2024 jährte sich zum 750 mal die Jahreszahl der Entstehung der Spitalkirche in Waidhofen / Ybbs. 1274 entstand eine Stiftung für ein Leprosenhaus durch den Bürger Hugo Eberhard. Als Leprosenhaus zunächst außerhalb der Stadtbefestigung vor dem Weyrer-Tor wurde um 1400 dieser Bereich in den zweiten Mauerring einbezogen und dadurch bedingt das vorgelagerte Spital-Tor errichtet. 1328 wurde das Spital durch Elisabeth von Aragón, die Gemahlin Friedrichs des Schönen, bestiftet.

Die Kirche wurde 1973/1974 restauriert. Anläßlich dieser Renovierung zum 700 Jahrjubiläum wurde auch eine Besonderheit in dieser Kirche in neuer Art und Weise für die Öffentlichkeit ganzjährig sichtbar gemacht. Eine übergroße Krippe samt der seltenen Darstellung der Hochzeit zu Kana:

Diese Krippe kann daher seit 50 Jahren ganzjährig öffentlich besucht werden und stellt einen wichtigen Teil der Stadtgeschichte dar. Denn wer die „Hochzeit zu Kana“ aus der Sicht Waidhofens betrachtet, dem fallen auch gleich die „Schaumrollen“ auf, welche hier das Mahl bereichern:

Das bemerkenswerte an dieser Krippe ist aber auch deren fotografische Dokumentation.

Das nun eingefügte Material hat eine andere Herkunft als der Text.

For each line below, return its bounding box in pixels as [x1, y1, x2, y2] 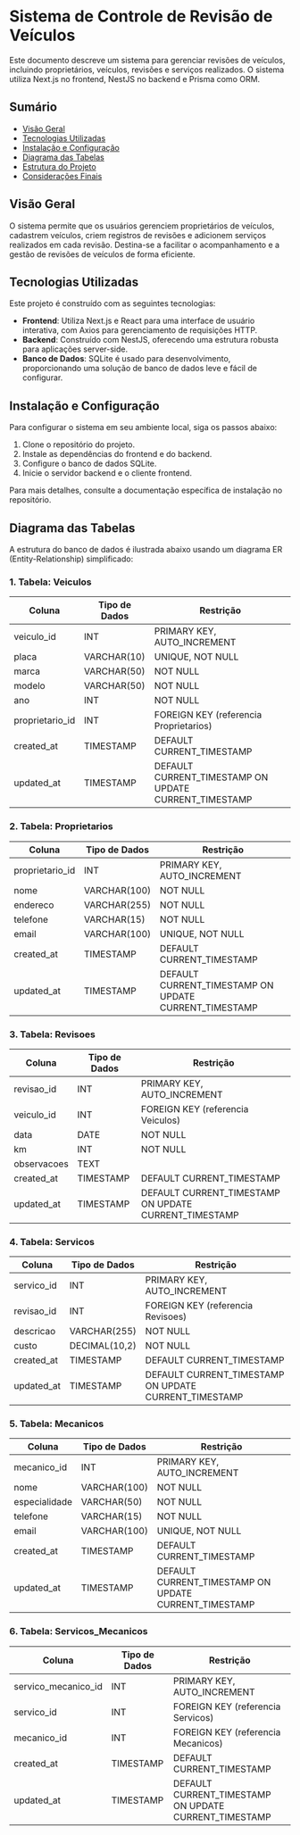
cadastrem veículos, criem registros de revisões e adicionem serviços [9, 229, 266, 240]
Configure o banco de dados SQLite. [21, 458, 157, 469]
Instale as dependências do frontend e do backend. [21, 449, 212, 460]
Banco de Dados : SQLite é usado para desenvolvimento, [21, 353, 231, 364]
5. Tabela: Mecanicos [9, 1417, 104, 1430]
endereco [13, 899, 54, 911]
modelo [13, 680, 46, 693]
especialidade [13, 1496, 73, 1508]

Bäcker und Zuckerbäckermeister Karl Piaty sen. (geb. 1910) war der Erhalt dieser Krippe zu Lebzeiten ein großes Anliegen.

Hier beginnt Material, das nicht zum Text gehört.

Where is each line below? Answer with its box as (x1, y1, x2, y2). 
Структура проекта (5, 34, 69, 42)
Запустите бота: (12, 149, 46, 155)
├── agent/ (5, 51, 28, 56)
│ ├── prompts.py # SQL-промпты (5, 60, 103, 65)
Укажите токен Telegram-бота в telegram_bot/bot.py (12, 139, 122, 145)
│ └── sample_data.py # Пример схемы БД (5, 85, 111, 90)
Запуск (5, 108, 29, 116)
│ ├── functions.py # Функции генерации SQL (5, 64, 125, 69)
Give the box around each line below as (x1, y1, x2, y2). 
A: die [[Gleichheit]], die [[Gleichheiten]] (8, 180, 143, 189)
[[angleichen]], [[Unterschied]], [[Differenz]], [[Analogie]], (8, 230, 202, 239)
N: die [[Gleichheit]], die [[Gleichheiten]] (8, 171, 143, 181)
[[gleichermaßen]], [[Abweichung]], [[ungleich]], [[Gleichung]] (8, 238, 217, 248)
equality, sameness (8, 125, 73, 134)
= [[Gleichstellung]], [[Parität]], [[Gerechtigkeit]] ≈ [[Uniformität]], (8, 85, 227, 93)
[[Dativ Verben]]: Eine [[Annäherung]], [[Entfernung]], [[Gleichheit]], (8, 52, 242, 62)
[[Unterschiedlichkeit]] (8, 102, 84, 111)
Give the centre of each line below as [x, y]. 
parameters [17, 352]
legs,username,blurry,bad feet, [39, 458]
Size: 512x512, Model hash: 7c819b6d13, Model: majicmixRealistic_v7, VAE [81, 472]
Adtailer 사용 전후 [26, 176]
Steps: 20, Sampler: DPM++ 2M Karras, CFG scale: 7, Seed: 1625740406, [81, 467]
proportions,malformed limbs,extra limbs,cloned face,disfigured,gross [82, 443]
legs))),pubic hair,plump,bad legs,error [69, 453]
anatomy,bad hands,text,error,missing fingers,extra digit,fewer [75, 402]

So ließ er 1974 auf seine Kosten, zur 700 Jahrfeier der Spitalkirche, den großen Krippenkasten errichten und hat dabei die Möglichkeit genützt, jede einzelne Figur ud viele Details besonders hochwertig zu fotografieren.

Diese Dokumentation liegt heute in der Volkskundesammlung Piaty auf und ist einzigartig (da es nur ein Exemplar davon gibt) – hier nur einige Beispiele davon:

Das 750 Jahrjubiläum im Jahre 2024 war wieder eine schöne Gelegenheit für den Kulturkreis Freisingerberg , sich dieser Krippe und der Bürgerspitalkirche zu erinnern. Und schon im Jahr 2028 (nach der nächsten Gemeinderatswahl 2027) steht das nächste große Jubiläum vor der Tür – 700 Jahre Stiftung Bürgerspital.

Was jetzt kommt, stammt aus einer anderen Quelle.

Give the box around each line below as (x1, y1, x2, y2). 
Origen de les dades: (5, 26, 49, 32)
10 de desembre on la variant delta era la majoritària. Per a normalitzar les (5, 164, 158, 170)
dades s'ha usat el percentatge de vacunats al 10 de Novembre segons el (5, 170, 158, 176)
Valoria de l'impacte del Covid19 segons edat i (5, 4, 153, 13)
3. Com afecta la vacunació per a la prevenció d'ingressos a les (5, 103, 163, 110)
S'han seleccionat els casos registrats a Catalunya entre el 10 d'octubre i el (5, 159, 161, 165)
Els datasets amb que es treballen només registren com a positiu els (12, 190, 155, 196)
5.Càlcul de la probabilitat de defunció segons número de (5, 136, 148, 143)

Tafel an der Außenseite der Bürgerspitalkirche

Leider nur sehr kurz ist die digitale Beschreibung der Stadt:
https://entdecken.waidhofen.at/startseite/sehenswertes-historisches/trail/buergerspitalkirche?type=location

Kurz vor dem Ende des 750-er Jubiläumsjahres 2024 wurde auch wieder eine sehr positive Initiative zur Krippe bekannt. Der für seine „Kripperlroas“ weithin bekannte Nachtwächter Max Hirsch erkannte die leider nicht mehr funktionierende Beleuchtung der Krippe als großes Manko für Besucher und griff als gelernter Elektriker zur vorbildlichen „Eigeninitiative“.

So schaltet sich bei Annäherung an die Krippe nun wieder eine verbesserte Beleuchtung ein – danke Max.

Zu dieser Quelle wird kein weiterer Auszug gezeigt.